- _DATA FOR ANALYSIS_
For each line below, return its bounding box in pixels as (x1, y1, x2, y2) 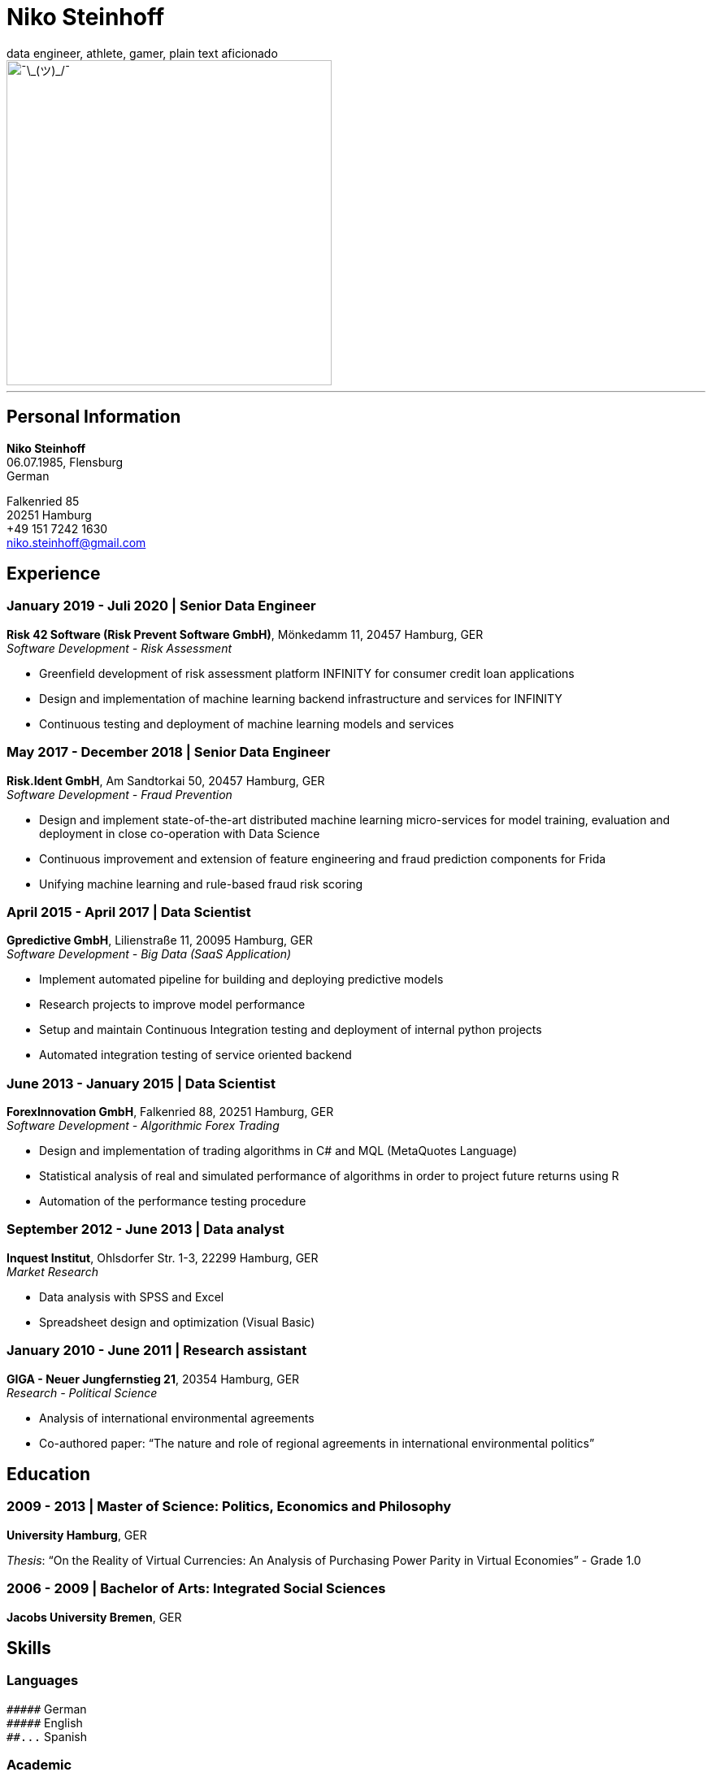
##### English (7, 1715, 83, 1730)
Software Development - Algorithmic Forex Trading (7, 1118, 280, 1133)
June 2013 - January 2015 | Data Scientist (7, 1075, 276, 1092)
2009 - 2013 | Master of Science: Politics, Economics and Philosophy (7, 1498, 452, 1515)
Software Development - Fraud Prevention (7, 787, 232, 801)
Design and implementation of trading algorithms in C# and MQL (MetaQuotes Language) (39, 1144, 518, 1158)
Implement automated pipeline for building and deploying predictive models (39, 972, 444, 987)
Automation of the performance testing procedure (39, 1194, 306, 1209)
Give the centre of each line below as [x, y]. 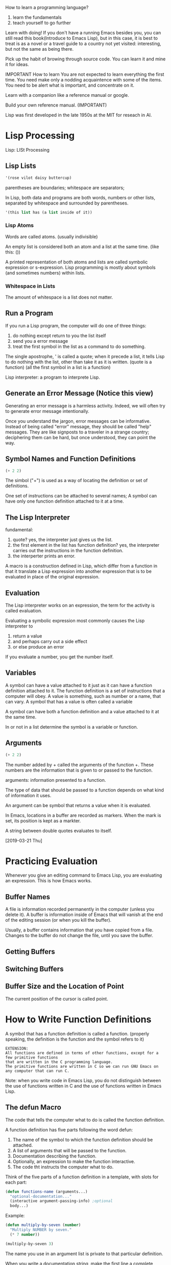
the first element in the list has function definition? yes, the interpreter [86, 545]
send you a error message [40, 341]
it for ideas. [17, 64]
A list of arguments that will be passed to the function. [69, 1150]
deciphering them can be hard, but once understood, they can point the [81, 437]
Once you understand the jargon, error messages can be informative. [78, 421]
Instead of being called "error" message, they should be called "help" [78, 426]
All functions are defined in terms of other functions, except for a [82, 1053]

- _REQUIREMENT_
Show the lines where the word "Development" appears in the entries.

- _EXERCISE OUTPUT_
Software Development - Algorithmic Forex Trading (7, 1118, 280, 1133)
Software Development - Fraud Prevention (7, 787, 232, 801)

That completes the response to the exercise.